Nill also volunteered that he has no issues playing a smaller quarterback like the Olivares.

“I got my butt kicked twice when I was in Calgary by Benoit Groulx,” Nill said of the 5-foot-9, 216-pound quarterback with the Laval Rouge et Or. “That guy could barely see over centre but he ripped it up and won two national championships at Laval, and he’s almost identical to Gabe in terms of stature. So I am not afraid of going from Michael O’Connor (6-5, 235) to a different body type.”

TOMMY YANCHUK

There is a presence about the kid from Lloydminster, Alta.’s Holy Rosary High that Nill really appreciates.

“I watched his highlights with the Edmonton Huskies and you see a young man who gave them a chance to win in their conference,” said Nill of Yanchuk (6-foot-1, 195 pounds).

“He’s got more of a gunslinger mentality,” he continued. “He’s got a big arm. If he can make the adaptation to the university level, he could very easily be the guy.”

Filling the shoes of Michael O’Connor won’t be easy but the UBC Thunderbirds will go to fall camp looking for answers. (Photo graphic property of UBC athletics 2019. All rights reserved)

Nill, of course, is not deaf to the chatter within the U Sports football world, one which openly wonders how steep the drop in quarterback play could be in the first season without O’Connor. 

Engage Nill on the topic, and it’s clear he hopes the upcoming season, from a purely quarterback-centric standpoint, will be one in which the system allows an unquestioned leader to emerge.

“What we as a coaching staff have to determine is who is going to give us the opportunity to manage the offence,” said Nill, “and I use that word because, with Michael O’Connor, you called it ‘creating’ the offence. Now with the young guys, we can’t put the same weight on their shoulders. We have to put them in a position to just distribute the ball.”

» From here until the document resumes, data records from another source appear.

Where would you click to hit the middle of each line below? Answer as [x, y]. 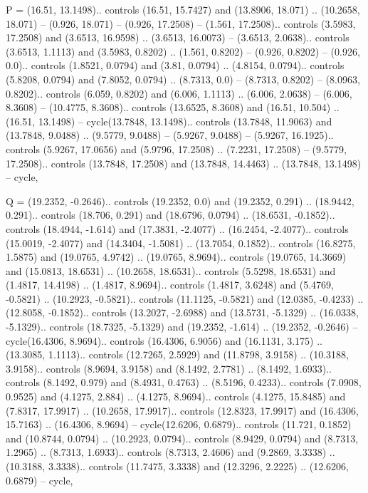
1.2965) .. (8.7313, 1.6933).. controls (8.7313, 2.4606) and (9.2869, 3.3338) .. [170, 452]
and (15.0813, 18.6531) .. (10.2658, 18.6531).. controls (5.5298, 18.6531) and [171, 270]
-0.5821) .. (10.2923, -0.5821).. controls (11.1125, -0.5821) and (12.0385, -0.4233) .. [185, 298]
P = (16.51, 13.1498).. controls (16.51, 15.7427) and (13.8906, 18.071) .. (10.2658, [183, 9]
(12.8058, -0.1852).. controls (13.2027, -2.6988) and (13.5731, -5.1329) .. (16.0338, [182, 312]
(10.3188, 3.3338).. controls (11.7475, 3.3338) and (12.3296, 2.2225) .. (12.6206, [177, 466]
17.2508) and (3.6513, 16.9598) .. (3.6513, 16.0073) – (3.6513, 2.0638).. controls [178, 37]
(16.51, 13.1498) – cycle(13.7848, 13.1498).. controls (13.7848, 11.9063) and [169, 121]
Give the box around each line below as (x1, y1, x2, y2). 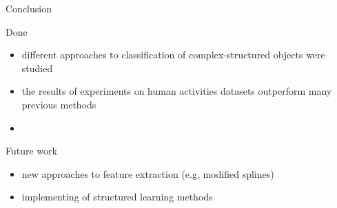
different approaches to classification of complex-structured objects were (21, 47, 325, 62)
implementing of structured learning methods (21, 189, 213, 204)
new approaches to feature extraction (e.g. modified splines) (21, 166, 274, 181)
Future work (6, 143, 57, 158)
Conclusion (6, 1, 52, 15)
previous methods (21, 97, 96, 111)
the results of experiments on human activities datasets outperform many (21, 84, 332, 98)
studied (21, 60, 53, 75)
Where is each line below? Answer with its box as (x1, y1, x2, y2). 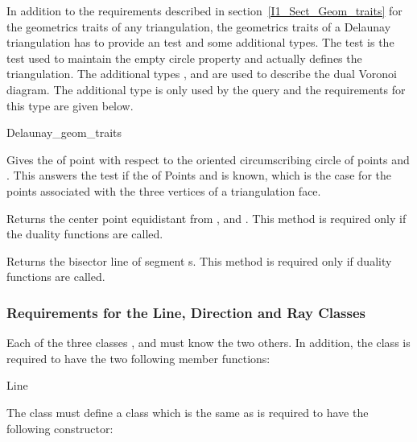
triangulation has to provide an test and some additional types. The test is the (6, 34, 394, 51)
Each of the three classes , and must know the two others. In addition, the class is (6, 334, 411, 351)
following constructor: (6, 419, 114, 436)
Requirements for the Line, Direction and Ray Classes (6, 302, 366, 322)
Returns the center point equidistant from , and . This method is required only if (6, 209, 407, 226)
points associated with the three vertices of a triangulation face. (6, 182, 321, 199)
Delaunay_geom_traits (6, 124, 122, 141)
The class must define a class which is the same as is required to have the (6, 403, 369, 420)
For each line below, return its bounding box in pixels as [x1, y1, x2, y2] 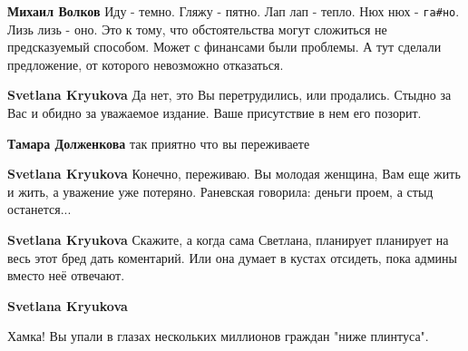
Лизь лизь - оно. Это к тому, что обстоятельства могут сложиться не [7, 19, 387, 38]
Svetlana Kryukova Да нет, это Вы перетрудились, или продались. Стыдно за [7, 85, 452, 104]
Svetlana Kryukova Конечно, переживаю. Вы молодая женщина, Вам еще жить [7, 164, 461, 183]
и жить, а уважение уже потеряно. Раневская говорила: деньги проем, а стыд [7, 181, 434, 200]
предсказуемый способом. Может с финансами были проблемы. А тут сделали [7, 37, 442, 56]
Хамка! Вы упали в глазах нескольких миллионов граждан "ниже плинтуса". [7, 327, 429, 346]
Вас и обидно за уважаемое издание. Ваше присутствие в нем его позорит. [7, 103, 422, 122]
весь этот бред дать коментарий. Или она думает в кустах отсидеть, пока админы [7, 248, 457, 267]
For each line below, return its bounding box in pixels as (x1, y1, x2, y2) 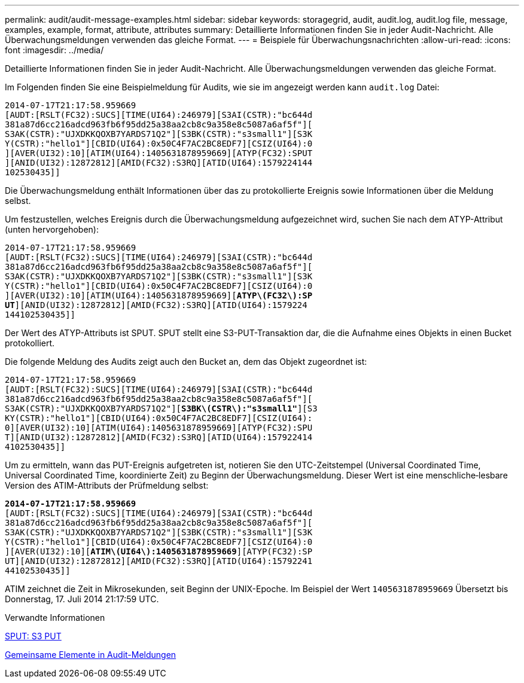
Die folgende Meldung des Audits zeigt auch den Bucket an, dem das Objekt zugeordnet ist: (5, 356, 367, 367)
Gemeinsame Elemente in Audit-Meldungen (5, 650, 176, 660)
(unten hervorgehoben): (5, 224, 99, 234)
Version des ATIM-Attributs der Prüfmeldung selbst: (5, 480, 209, 490)
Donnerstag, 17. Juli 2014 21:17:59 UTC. (5, 594, 159, 604)
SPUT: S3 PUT (5, 631, 62, 641)
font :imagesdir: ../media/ (5, 45, 104, 55)
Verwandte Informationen (5, 612, 105, 623)
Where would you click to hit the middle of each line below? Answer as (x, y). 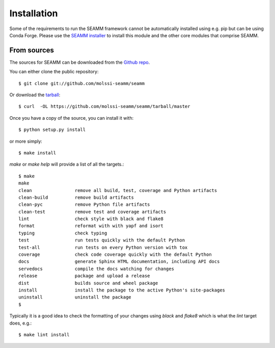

Of course there are few words more polarizing in football than “managing” when it comes to quarterbacks.

Nill says he is using the word only as it applies to the start of the 2019 season.

His hope is that down the road, the maturation process will swap out management in place of creativity in the pocket and elsewhere, and that the depth chart will be jammed with game-ready talent.

In fact, he harkens back on his own history to illustrate how important it can be.

“In 2010 (at Calgary) I lost a Hec Creighton winner in Erik Glavik in the first game of the season, but we went to the Vanier Cup that year with our 18-year-old quarterback (Eric Dzwilewski),” began Nill. 

“Then in 2014, Dzwilewski was coming off an MVP season in the Canada West and he broke his foot (three games into the season) right here at UBC. “So then we turned to an 18-year-old quarterback named Andrew Buckley.”

Who, as the history books show, won back-to-back Hec Crightons from 2014-15.

How to best describe the atmosphere Nill is trying to create as he enters his 22nd season as a U Sports head coach?

He is doing everything he can to help nudge history to repeat itself.

“I understand that we’re not going to have Mike O’Connor here,” he says, “but I have seen this play out before and we’re doing our best to know what we have. “We just want to give these younger players a chance to show us that they can be the guy who takes over Mike’s role.”